Preferably, the antifoaming agent includes, but is not limited to, n-butanol, added in an amount of 0.3ml to 0.5 ml. And (4) after adding the defoaming agent, removing bubbles in vacuum under the condition that the vacuum degree is lower than 1Pa to obtain the final ceramic slurry.
Further optionally, in step S12, the adding amount of the catalyst is 0.1 wt% to 0.2 wt%, and the adding amount of the initiator is 0.1 wt% to 0.3 wt%; the reaction temperature is 30-60 ℃.
Preferably, the catalyst includes, but is not limited to, tetramethylethylenediamine, sodium hexametaphosphate, and the like, and the initiator includes, but is not limited to, ammonium persulfate, span, and the like.
When preparing ceramic polymer colloid, adding catalyst and initiator (ammonium persulfate) into the obtained ceramic slurry, stirring, and pouring into a final mould, placing the mould in an air environment of 30-60 deg.C, and under the action of catalyst and initiator to obtain the polymer colloid.

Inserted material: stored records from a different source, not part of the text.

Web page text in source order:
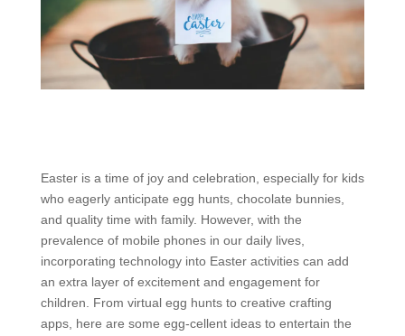
Easter is a time of joy and celebration, especially for kids
who eagerly anticipate egg hunts, chocolate bunnies,
and quality time with family. However, with the
prevalence of mobile phones in our daily lives,
incorporating technology into Easter activities can add
an extra layer of excitement and engagement for
children. From virtual egg hunts to creative crafting
apps, here are some egg-cellent ideas to entertain the
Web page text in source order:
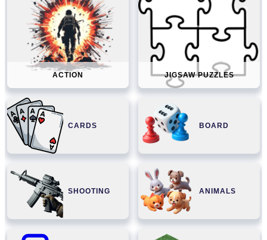
ACTION JIGSAW PUZZLES
CARDS BOARD
SHOOTING ANIMALS
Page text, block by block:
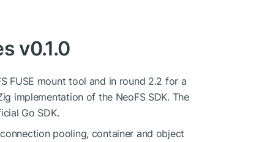
v0.1.0
FUSE mount tool and in round 2.2 for a
implementation of the NeoFS SDK. The
Go SDK.
pooling, container and object
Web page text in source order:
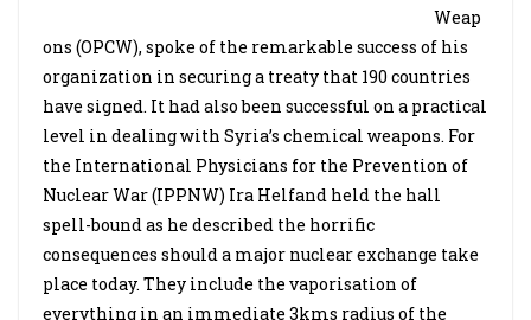
Weap
ons (OPCW), spoke of the remarkable success of his
organization in securing a treaty that 190 countries
have signed. It had also been successful on a practical
level in dealing with Syria’s chemical weapons. For
the International Physicians for the Prevention of
Nuclear War (IPPNW) Ira Helfand held the hall
spell-bound as he described the horrific
consequences should a major nuclear exchange take
place today. They include the vaporisation of
everything in an immediate 3kms radius of the
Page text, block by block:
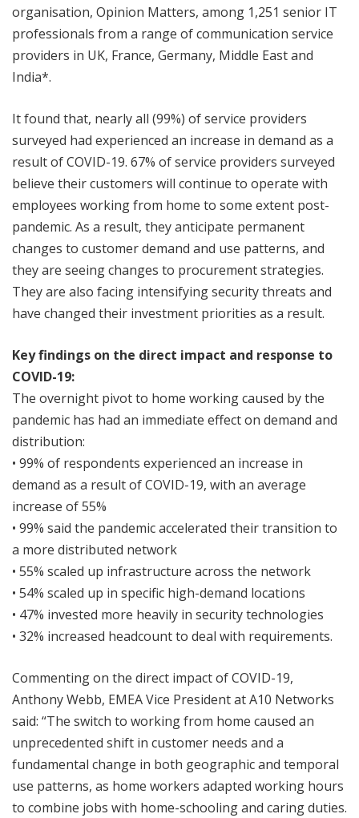
organisation, Opinion Matters, among 1,251 senior IT
professionals from a range of communication service
providers in UK, France, Germany, Middle East and
India*.
It found that, nearly all (99%) of service providers
surveyed had experienced an increase in demand as a
result of COVID-19. 67% of service providers surveyed
believe their customers will continue to operate with
employees working from home to some extent post-
pandemic. As a result, they anticipate permanent
changes to customer demand and use patterns, and
they are seeing changes to procurement strategies.
They are also facing intensifying security threats and
have changed their investment priorities as a result.
Key findings on the direct impact and response to
COVID-19:
The overnight pivot to home working caused by the
pandemic has had an immediate effect on demand and
distribution:
• 99% of respondents experienced an increase in
demand as a result of COVID-19, with an average
increase of 55%
• 99% said the pandemic accelerated their transition to
a more distributed network
• 55% scaled up infrastructure across the network
• 54% scaled up in specific high-demand locations
• 47% invested more heavily in security technologies
• 32% increased headcount to deal with requirements.
Commenting on the direct impact of COVID-19,
Anthony Webb, EMEA Vice President at A10 Networks
said: “The switch to working from home caused an
unprecedented shift in customer needs and a
fundamental change in both geographic and temporal
use patterns, as home workers adapted working hours
to combine jobs with home-schooling and caring duties.

Preferably, in step S13, the ceramic polymer colloid may be dried at a low temperature (e.g. 60 ℃) for 12 hours, and then removed from the mold to obtain a green body with a certain strength; and then carrying out glue discharging treatment on the green body in the air, and burning off organic substances in the green body, thereby obtaining the green body with certain strength and a complex structure.
Further optionally, in step S13, the glue discharging process is method (i) or method (ii) or method (iii);
method (i): placing the colloid in a muffle furnace for glue discharging, heating to 200-250 ℃ at a heating rate of 0.3-1 ℃/min, preserving heat for 30-60 min, heating to 550-650 ℃ at a heating rate of 0.5-1.5 ℃/min, preserving heat for 1-2 h, and cooling along with the furnace to obtain a green body;
method (ii): placing the colloid in a tube furnace, heating to 200-250 ℃ at a heating rate of 0.3-1 ℃/min, keeping the temperature for 30-60 min, introducing air into one side of the tube furnace at the same time, wherein the gas flow of the air is 200-300 ml/min, heating to 550-650 ℃ at a heating rate of 0.5-1.5 ℃/min, keeping the temperature for 1-2 h, and cooling along with the furnace to obtain a green body;
method (iii): carrying out high-temperature organic matter cracking in a vacuum furnace, placing the colloid in the vacuum furnace, heating to 500-550 ℃ at a heating rate of 0.5-1.5 ℃/min, preserving heat for 1.5-3 h, and then cooling along with the furnace; and then placing the cracked green body in a muffle furnace, heating to 600-650 ℃ at a heating rate of 0.5-1.5 ℃/min, preserving heat for 2-4h to discharge residual carbon after cracking, and then cooling to room temperature along with the furnace to obtain the green body.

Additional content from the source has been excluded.